Another patient, thirty-eight-year-old a serviceman, recounted a UAV explosion had resulted in a head injury. “My position was in a dugout. It suddenly became black. I lost sensation any feeling or any sound,” he said. “I think I was lucky to remain alive. A relative has been lost. We face continuous detonations.” A builder employed in Lithuania, Filipchuk noted he had returned to his homeland and enlisted to fight shortly before the Russian leader's large-scale attack in February 2022.

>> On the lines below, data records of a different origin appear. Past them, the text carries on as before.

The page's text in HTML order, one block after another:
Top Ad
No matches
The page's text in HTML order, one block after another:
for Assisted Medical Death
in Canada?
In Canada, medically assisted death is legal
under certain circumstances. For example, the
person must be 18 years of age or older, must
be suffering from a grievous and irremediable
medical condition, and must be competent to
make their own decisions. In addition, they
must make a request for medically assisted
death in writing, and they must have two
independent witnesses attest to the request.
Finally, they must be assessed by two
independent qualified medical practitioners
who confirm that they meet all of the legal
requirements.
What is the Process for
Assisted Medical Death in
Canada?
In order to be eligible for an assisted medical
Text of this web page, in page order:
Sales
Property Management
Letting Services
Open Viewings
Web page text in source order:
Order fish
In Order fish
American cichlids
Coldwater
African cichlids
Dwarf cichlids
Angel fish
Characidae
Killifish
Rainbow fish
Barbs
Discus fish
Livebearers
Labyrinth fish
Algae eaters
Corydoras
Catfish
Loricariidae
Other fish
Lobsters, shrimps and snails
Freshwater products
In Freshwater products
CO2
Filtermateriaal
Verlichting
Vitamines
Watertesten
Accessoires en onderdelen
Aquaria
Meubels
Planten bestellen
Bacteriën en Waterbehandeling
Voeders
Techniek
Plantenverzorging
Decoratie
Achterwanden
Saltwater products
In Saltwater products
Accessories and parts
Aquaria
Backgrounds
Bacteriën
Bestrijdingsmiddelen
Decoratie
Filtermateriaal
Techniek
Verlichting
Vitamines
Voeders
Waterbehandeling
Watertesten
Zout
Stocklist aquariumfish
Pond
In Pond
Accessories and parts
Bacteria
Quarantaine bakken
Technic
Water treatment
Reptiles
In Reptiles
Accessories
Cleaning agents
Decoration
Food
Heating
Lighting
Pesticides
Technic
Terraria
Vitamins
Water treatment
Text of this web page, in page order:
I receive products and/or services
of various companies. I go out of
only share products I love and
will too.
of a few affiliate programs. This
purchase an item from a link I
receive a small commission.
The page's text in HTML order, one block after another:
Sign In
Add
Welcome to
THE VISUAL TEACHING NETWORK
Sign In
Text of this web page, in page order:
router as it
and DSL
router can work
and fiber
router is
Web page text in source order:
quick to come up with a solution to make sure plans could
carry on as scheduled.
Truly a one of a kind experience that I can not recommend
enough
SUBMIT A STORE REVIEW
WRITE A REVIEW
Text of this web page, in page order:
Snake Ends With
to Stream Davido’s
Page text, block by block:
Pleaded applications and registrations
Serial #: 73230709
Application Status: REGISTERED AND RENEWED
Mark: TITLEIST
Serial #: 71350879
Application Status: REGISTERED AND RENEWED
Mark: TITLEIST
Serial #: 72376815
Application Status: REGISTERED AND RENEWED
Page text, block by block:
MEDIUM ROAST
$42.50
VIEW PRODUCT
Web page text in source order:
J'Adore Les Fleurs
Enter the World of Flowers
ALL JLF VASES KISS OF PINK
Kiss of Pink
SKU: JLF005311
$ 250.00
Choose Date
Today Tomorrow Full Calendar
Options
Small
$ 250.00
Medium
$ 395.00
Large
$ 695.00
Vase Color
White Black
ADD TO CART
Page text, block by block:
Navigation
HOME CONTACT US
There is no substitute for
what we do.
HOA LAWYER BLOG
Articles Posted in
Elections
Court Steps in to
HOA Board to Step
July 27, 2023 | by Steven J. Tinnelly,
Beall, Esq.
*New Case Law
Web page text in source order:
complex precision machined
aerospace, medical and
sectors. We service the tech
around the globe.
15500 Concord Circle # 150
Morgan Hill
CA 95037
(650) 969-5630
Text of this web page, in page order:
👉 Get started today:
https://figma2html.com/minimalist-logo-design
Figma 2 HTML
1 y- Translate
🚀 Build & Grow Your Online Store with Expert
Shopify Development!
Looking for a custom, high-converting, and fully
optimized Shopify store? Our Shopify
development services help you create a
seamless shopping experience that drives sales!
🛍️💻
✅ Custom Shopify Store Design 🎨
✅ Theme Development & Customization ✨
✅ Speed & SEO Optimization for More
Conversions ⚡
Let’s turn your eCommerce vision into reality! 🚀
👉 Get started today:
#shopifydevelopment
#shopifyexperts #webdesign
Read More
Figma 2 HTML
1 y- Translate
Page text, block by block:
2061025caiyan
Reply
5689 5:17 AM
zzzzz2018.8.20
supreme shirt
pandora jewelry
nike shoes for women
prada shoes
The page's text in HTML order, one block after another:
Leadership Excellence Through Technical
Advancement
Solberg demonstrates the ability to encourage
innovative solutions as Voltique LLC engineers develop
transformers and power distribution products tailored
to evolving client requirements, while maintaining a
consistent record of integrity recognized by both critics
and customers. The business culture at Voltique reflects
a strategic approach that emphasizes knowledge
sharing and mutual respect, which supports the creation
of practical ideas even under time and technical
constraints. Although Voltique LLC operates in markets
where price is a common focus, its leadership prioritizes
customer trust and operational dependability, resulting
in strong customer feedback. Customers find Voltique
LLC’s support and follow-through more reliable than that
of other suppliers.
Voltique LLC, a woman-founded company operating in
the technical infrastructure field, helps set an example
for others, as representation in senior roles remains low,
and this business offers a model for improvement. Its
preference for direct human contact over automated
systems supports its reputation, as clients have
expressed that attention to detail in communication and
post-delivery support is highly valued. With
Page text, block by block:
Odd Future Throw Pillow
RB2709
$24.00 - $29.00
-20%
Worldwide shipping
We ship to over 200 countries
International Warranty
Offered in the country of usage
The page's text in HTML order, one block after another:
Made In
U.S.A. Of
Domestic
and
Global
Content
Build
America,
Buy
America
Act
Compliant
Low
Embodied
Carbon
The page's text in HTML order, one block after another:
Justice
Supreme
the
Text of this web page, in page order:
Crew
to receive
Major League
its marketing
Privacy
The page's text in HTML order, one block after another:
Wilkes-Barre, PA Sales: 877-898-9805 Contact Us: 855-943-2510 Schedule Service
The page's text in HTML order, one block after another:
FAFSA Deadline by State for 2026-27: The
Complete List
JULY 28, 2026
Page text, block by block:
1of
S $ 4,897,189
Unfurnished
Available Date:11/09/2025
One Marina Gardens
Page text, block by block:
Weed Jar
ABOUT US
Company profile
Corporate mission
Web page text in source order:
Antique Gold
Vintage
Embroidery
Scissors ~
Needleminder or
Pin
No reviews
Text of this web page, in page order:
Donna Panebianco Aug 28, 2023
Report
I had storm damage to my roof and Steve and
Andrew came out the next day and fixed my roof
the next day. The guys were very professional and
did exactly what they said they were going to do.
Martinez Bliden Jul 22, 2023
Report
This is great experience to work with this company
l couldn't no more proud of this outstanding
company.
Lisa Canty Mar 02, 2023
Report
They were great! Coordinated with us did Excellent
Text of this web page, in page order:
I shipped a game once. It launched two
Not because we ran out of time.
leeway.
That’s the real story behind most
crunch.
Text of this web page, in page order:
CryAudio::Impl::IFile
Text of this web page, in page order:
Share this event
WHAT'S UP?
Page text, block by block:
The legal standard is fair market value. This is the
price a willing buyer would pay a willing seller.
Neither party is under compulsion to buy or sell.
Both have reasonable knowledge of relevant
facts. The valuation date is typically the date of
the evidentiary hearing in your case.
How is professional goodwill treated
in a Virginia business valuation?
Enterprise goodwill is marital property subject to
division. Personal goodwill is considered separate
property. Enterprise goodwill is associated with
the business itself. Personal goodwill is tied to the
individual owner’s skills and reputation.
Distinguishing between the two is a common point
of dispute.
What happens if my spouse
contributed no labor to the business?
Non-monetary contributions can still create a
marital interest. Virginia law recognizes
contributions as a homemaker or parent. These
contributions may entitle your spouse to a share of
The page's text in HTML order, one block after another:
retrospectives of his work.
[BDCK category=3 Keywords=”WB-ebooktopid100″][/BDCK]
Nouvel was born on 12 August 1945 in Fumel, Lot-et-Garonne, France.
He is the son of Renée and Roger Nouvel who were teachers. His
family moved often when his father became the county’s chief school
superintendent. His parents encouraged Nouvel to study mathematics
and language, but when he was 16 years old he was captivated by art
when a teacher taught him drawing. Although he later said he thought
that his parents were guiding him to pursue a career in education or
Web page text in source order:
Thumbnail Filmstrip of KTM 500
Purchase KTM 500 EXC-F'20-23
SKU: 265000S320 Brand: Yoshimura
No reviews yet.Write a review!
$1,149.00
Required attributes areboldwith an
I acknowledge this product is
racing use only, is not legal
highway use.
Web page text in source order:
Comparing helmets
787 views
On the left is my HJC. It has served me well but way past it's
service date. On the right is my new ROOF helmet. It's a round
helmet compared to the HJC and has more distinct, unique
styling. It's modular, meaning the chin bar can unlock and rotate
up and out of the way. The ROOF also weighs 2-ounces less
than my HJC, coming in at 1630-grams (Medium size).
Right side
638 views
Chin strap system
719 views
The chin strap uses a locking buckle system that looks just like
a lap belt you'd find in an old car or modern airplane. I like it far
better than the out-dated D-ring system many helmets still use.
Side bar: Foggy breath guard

A third soldier, a serviceman, had been struck in the upper body. He expressed pain as doctors placed him on a medical cot, removed a bloody dressing and treated his two-day-old shrapnel wound. Covered in a thermal sheet, he borrowed a cellphone to call his family member. “A fragment of artillery struck me. It was a deflected projectile. My condition is stable,” he told her. What were his plans now? “To get better. That will take a few months. Subsequently, to go back to my military group. Our forces must protect our country,” he said.
Doctors care for Taras Mykolaichuk, who was injured in the dorsal area by a piece of artillery shell.
Over the past years, enemy forces has repeatedly targeted hospitals, health facilities, maternity wards and emergency vehicles. Per human rights groups, over two hundred health workers have been fatally attacked in almost two thousand assaults. This subterranean hospital is constructed from four reinforced shelters, with wooden supports, earth and sand placed above reaching ground level. It can withstand direct hits from large-caliber artillery shells and even multiple 8kg explosive devices released by aerial means.
The Ukrainian steel and mining company, which funded the construction, intends to erect twenty units in total. The head of Ukraine’s national security council and ex- military leader, the official, declared they would be “critically essential for preserving the lives of our armed forces and supporting defenders on the battlefront.” The company described the initiative as the “most ambitious and demanding” it had undertaken after the enemy's military offensive.
One of the facility's surgical rooms.
Holovashchenko, said certain wounded soldiers had to wait many hours or even multiple days before they could be transported due to the threat of aerial attacks. “Our facility received two critically ill patients who came at the early hours. It was necessary to perform a double amputation on one of them. His tourniquet had been on for so long there was no alternative.” How did he cope with severe surgeries? “My career in medicine for 20 years. One must concentrate,” he said.
Orderlies transported Mykolaichuk up the passage and into an emergency vehicle. The transport was stationed under a bush. He and the other soldiers were taken to the city of a major city for further treatment. The subterranean hospital staff paused for rest. The hospital’s ginger cat, the mascot, walked up to the entrance to greet the next arrivals. “We are active 24 hours a day,” the surgeon stated. “It doesn’t stop.”